Regardless of the tool used, because even the best models are not perfect, the project portfolio
that is recommended by a tool can never be assumed to be a perfectly accurate identification of the value-maximizing project portfolio. Thus, it is always necessary to consider
how the recommendations produced by a tool (or obtained by any other mechanism) ought to be adjusted and improved. One could call this subjective step
"balancing the portfolio," but it might also be called accounting for considerations that are not well addressed by the model.
For example, if projects involve risk, but the model does not adequately account for the impact of diversification and risk tolerance when computing
portfolio value, then it will be particularly important to check whether the recommended portfolio presents an acceptable level of risk and whether it
reflects a bias toward either risky or safe projects. If the
application includes multi-year projects or projects that generate benefits over time, but the model does not capture time preference, or if it recognizes constraints on
only current year and not out-year spending, then it will be
important to check whether the portfolio provides a reasonable balance between immediate and long term costs and benefits, and to check whether portfolio cashflows are sustainable (e.g., will near term cash flows
be sufficient to support investments necessary to assure returns over the long term?). If
the different types of projects require different people resources (e.g., research projects versus development projects), but the model doesn't account for constraints
on the specific resources needed by each type of project, then it will be important to check whether the recommended portfolio balances demand for the available types of constrained resources.

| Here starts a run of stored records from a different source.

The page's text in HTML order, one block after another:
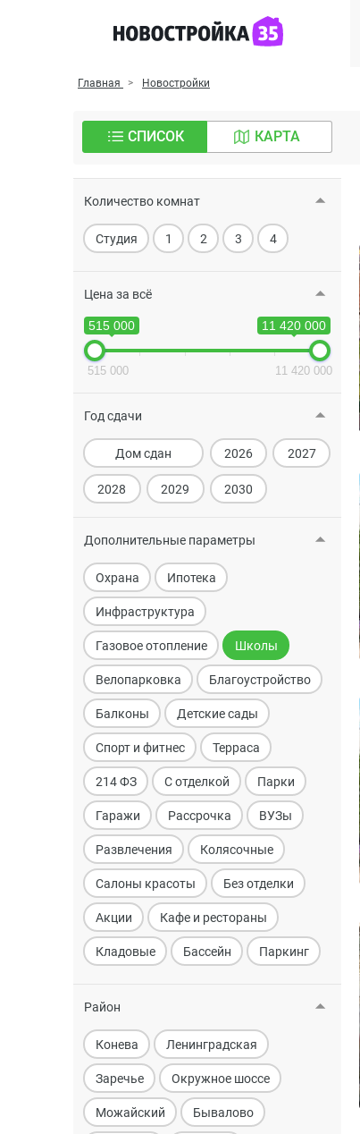
Главная Новостройки
СПИСОК КАРТА
Количество комнат
Студия 1 2 3 4
Цена за всё
515 000 11 420 000
515 000 11 420 000
Год сдачи
Дом сдан 2026 2027
2028 2029 2030
Дополнительные параметры
С отделкой Парки
Рассрочка ВУЗы
Гаражи
Салоны красоты
Акции
Колясочные
Кладовые
Развлечения
Без отделки
Кафе и рестораны
Бассейн Паркинг
Охрана Ипотека
Инфраструктура
Газовое отопление Школы
Велопарковка Благоустройство
Балконы Детские сады
Спорт и фитнес Терраса
214 ФЗ
Район
Конева Ленинградская
Заречье Окружное шоссе
Можайский Бывалово

If there are dependencies among projects, but the model merely ranks projects without regard to the dependencies, then changes may similarly be needed to
better "balance" the portfolio so as to take such dependencies into account.

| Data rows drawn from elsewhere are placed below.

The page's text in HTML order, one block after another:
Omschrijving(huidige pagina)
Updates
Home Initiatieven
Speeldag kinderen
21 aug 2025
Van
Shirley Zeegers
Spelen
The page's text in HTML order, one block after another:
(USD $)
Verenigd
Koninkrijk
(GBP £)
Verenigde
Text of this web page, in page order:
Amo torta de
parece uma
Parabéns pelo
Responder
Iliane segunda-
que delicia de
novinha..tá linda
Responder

The point is that it is always necessary to examine a candidate portfolio carefully from various perspectives for the purpose of identifying changes that would
increase portfolio value. Portfolio balancing may be as good a term as any for this step. In any case, a PPM tool should provide graphical outputs that assist
portfolio balancing. However, because absent a better model there is no way to measure whether a change to "balance" actually increases portfolio value, it is
best to start with a quality model, thereby reducing the extent to which subjective judgment unsupported by analysis is needed to translate the "bad
recommendations" made by a poor tool into choices that actually create more value for the organization.